About a year after the first visit, the couple let me know that Daisy had passed. It was her time, as they say, and she had looked increasingly uncomfortable every time I saw her. I was invited back to watch Charlie, who was also becoming frailer and less amenable to people. He now rarely strayed from the bed except to eat and use the litter box. I sat a respectable distance away in the corner of the room to keep him company without petting him or disturbing his general atmosphere.
During my stay, the couple informed me that someone from the vet’s office would be stopping by to give Charlie medicine. I had to be home to let him in. Easy enough, I thought. When the vet assistant arrived, he told me to get a towel and throw it over Charlie, who had fled into the hallway at the first sight of the man. While I ran after him, the assistant rolled out an IV stand and started hooking up bags and syringes. I scooped up a yowling Charlie and carried him back to the bed, gently pressing him down with both hands. I could feel his vertebrae between my fingers. The assistant injected Charlie’s hind leg with two different fluids, and we made small talk while we waited for the bags to empty. I hesitantly asked how long he thought Charlie had left, since this kind of care seemed extreme, and I was also low-key trying to estimate the end of my revenue source. Honestly, I’m surprised he hasn’t gone already, he said.

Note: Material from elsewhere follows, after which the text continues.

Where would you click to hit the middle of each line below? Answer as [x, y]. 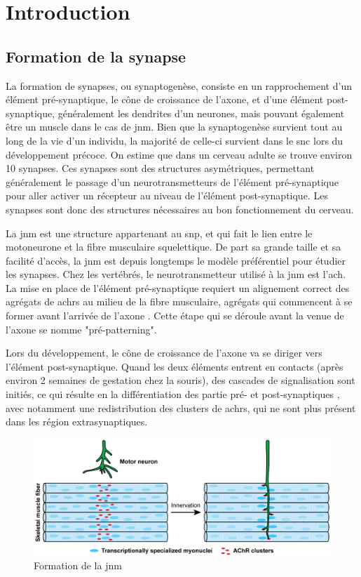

The assistant had a Jersey accent and was pretty nonchalant about the whole cat-having-better-healthcare-than-people thing. I wondered if he did home visits often. I recently contributed to a friend of a friend’s GoFundMe when they were charged something like $10,000 because their cat needed lifesaving treatment that included an extended, overnight stay at the animal hospital. The cat didn’t have insurance, because why would a cat participate in human bureaucracy? Cats could hardly be trained, they didn’t pay rent, they didn’t work for cops, etc. Even though the GoFundMe was titled “Save Tuna,” I’m sure we were all thinking as much about the lovely friend, her well-being an extension of the cat, the cat an extension of her.
The assistant vacated as soon as his job was done, leaving me to dispose of the syringes and pack the meds back into the fridge. Charlie’s leg had formed a small hump of fluids where he was injected, which I was told would deflate over the course of the day. When I returned to the bedroom, he had already disappeared under the bed, sullen, so I assumed my usual spot in the corner to wait for him.